Physiotherapy Program, School of Rehabilitation Sciences, Faculty of Health Sciences, Universiti Kebangsaan Malaysia, Jalan Raja Muda Abdul Aziz, Kuala Lumpur 50300, Malaysia. Tel.: +60 1 2546 6442.
Submission date: 2014-08-16
Acceptance date: 2015-04-27
Online publication date: 2015-07-07
Publication date: 2020-03-23
Pol. Ann. Med. 2016;23(1):61–67
Gait speed is a simple and easy to perform outcome measure that does not require expensive equipment or complex instructions. However, whether gait speed test can be used as a falls risk screening tool among community dwelling older adults is still unclear.

The objective of this review was to summarize the evidence on gait speed as a falls risk screening tool among community dwelling older adults.

Material and methods:
Articles were searched from two electronic databases, reference lists of studies and reviewed articles. Five articles met the criteria for review.

Results and discussion:
Based on the review performed, it was concluded that there is no consensus whether gait speed can be used to identify fallers and non-fallers among community dwelling older adults. The discrimination and predictive validity of gait speed as a tool to identify the risk of falls is not available. However, risk of falls have been categorized into four categories based on gait speed. The categories were <0.6 m/s as slow, 0.6–1.0 m/s as intermediate, 1.0–1.3 m/s as normal performance walker and >1.3 m/s as fast performance walker. Majority of authors have reported high risk of falls among groups with gait speed that ranged 0.6–1.0 m/s. This suggests that decreased gait speed among older adults would likely increase the probability of falls risk.

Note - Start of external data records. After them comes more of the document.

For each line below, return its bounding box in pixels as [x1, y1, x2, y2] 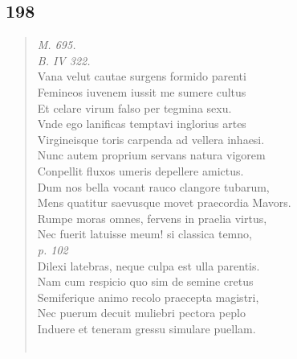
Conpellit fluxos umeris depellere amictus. [37, 162, 244, 179]
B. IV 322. [37, 52, 91, 68]
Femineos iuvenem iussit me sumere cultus [37, 83, 246, 100]
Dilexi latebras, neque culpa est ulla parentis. [37, 257, 260, 274]
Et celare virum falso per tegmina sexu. [37, 99, 232, 116]
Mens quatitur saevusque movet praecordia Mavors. [37, 194, 291, 211]
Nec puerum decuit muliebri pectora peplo [37, 304, 246, 321]
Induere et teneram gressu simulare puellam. [37, 320, 256, 336]
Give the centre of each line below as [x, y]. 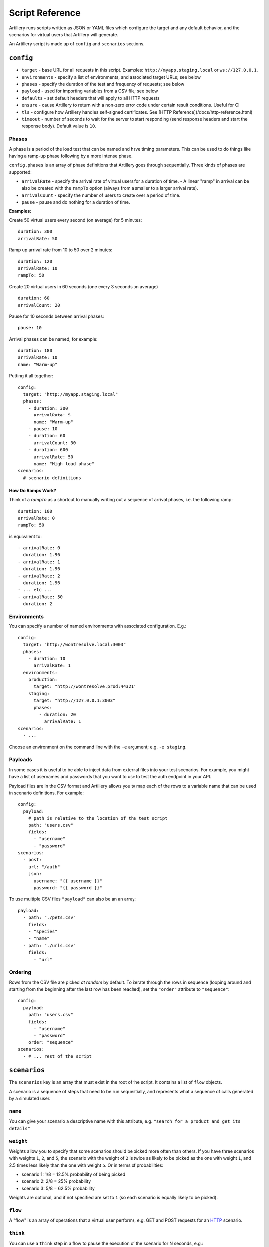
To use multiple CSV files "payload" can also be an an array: [73, 899]
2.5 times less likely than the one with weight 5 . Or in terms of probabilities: [86, 1165]
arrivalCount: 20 [39, 305]
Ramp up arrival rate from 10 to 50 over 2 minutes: [61, 250]
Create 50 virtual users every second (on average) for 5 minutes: [76, 220]
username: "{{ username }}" [68, 881]
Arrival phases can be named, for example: [53, 339]
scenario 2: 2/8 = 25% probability [56, 1181]
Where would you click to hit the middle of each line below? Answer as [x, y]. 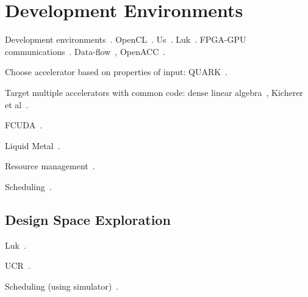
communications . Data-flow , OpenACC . [85, 51]
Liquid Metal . [33, 145]
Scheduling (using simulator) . [62, 286]
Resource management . [50, 166]
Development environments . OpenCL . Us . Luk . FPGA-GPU [126, 39]
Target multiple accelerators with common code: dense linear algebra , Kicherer [154, 92]
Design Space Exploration [88, 219]
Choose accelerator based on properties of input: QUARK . [116, 72]
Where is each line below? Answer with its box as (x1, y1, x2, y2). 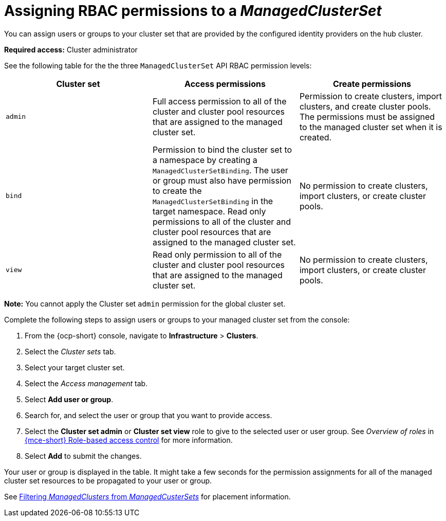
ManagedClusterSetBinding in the (152, 195, 273, 206)
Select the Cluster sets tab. (25, 347, 116, 356)
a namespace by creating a (152, 154, 257, 165)
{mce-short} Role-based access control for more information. (25, 435, 233, 444)
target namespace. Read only (152, 206, 266, 217)
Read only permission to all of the (152, 249, 282, 260)
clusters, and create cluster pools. (299, 101, 431, 112)
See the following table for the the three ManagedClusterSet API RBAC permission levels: (4, 61, 312, 70)
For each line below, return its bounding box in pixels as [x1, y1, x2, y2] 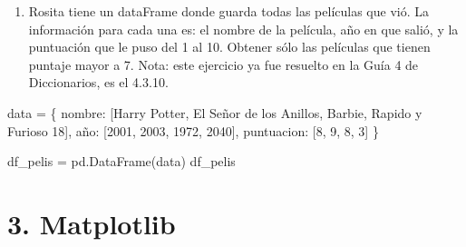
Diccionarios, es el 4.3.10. [28, 73, 169, 92]
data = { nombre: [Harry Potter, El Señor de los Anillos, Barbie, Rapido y [7, 103, 422, 122]
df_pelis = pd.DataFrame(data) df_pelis [7, 152, 236, 171]
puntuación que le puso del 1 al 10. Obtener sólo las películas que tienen [28, 37, 431, 56]
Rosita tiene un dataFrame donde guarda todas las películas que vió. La [28, 2, 430, 20]
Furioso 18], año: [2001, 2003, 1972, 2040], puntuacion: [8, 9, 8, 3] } [7, 121, 379, 140]
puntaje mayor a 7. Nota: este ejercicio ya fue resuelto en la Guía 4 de [28, 54, 419, 74]
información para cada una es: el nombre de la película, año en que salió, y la [28, 19, 459, 38]
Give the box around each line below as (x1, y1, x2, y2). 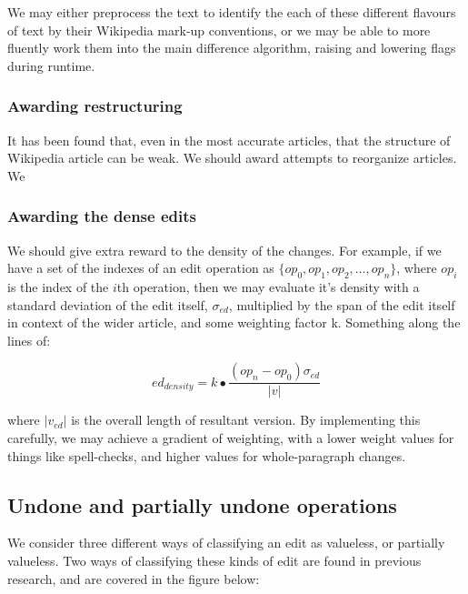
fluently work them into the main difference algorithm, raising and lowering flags (7, 38, 456, 57)
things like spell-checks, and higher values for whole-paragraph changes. (7, 446, 406, 465)
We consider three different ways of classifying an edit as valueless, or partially (7, 533, 445, 552)
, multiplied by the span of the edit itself (228, 295, 455, 314)
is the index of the (7, 277, 109, 296)
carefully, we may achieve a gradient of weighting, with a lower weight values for (7, 428, 454, 447)
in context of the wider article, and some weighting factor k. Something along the (7, 313, 461, 332)
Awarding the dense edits (7, 205, 196, 227)
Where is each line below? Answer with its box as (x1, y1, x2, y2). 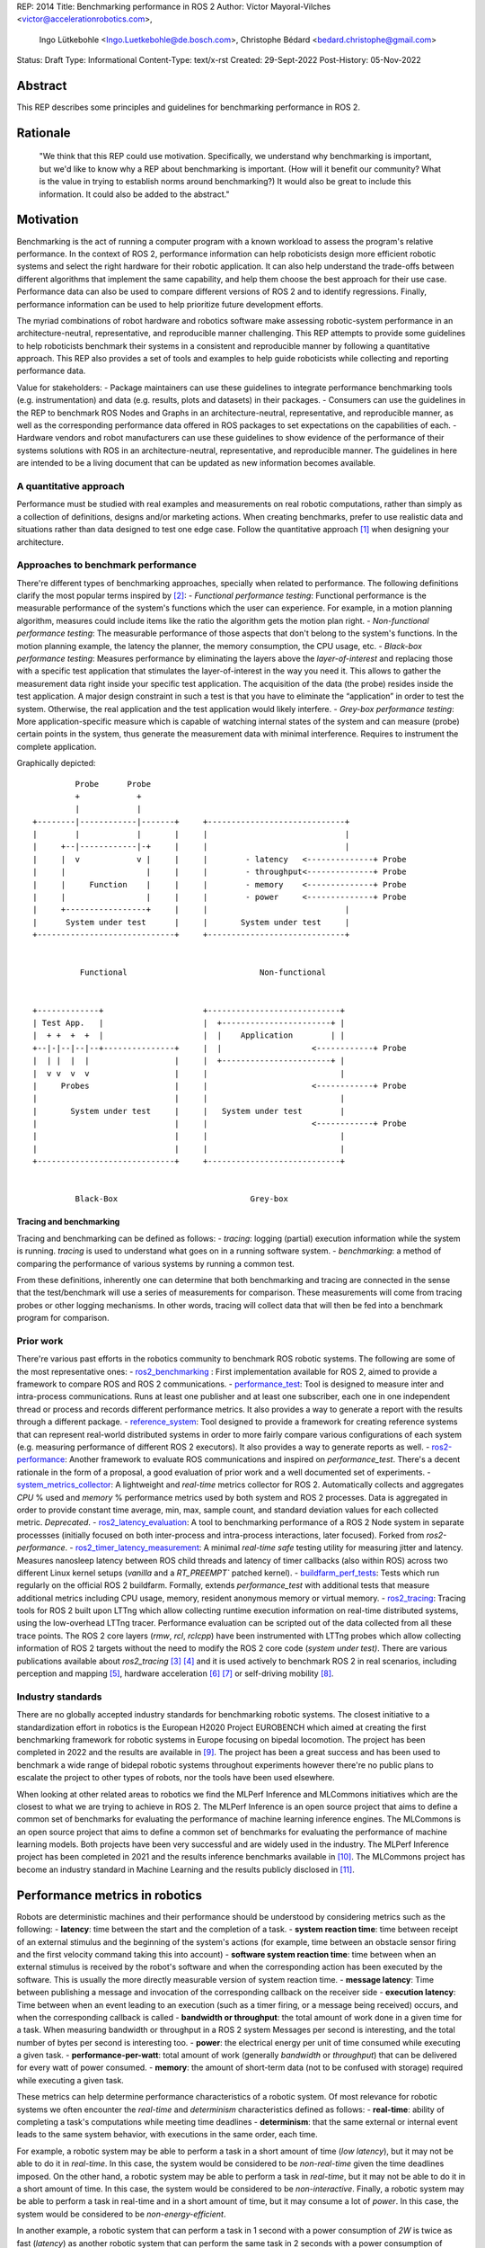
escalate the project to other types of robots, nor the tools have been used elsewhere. (16, 1772, 336, 1783)
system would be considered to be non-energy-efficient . (16, 2208, 226, 2219)
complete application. (16, 741, 97, 752)
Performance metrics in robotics (16, 1887, 202, 1903)
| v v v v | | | (32, 1068, 346, 1078)
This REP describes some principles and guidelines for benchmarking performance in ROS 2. (16, 102, 361, 112)
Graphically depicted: (16, 758, 96, 769)
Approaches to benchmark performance (16, 558, 197, 571)
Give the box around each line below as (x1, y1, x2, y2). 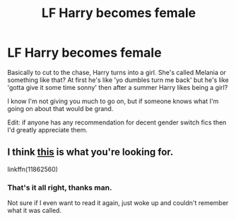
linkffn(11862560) (7, 165, 59, 173)
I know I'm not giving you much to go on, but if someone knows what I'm (7, 97, 219, 105)
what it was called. (7, 207, 62, 215)
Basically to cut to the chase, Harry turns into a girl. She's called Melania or (7, 68, 226, 76)
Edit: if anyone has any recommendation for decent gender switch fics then (7, 118, 227, 127)
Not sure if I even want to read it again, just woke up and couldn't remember (7, 199, 229, 207)
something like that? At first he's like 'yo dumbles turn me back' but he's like (7, 76, 229, 84)
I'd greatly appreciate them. (7, 125, 88, 134)
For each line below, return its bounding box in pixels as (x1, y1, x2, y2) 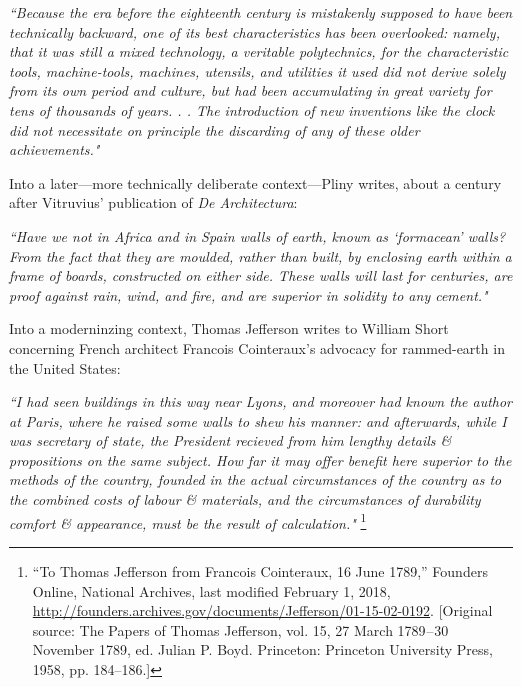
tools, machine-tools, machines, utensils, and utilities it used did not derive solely (9, 60, 506, 81)
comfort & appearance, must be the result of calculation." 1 (9, 509, 367, 533)
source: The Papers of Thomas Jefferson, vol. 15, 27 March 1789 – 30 (32, 619, 449, 640)
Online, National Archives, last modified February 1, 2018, (32, 580, 391, 601)
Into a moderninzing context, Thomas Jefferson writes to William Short (9, 318, 449, 339)
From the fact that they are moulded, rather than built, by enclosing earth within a (9, 245, 512, 266)
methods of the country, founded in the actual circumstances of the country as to (9, 469, 502, 490)
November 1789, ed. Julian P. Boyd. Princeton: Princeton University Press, (32, 639, 493, 660)

The discrimination and predictive validity of gait speed test as a tool to identify the risk of falls among community dwelling older adults is yet to be established.

This study is a part of a larger in progress study funded by grants from Universiti Kebangsaan Malaysia (Komuniti-2012-003) and Ministry of Higher Education, Malaysia through Universiti Kebangsaan Malaysia (LRGS/BU/2012/ UKM-UKM/K/01).
No potential conflicts of interest were disclosed.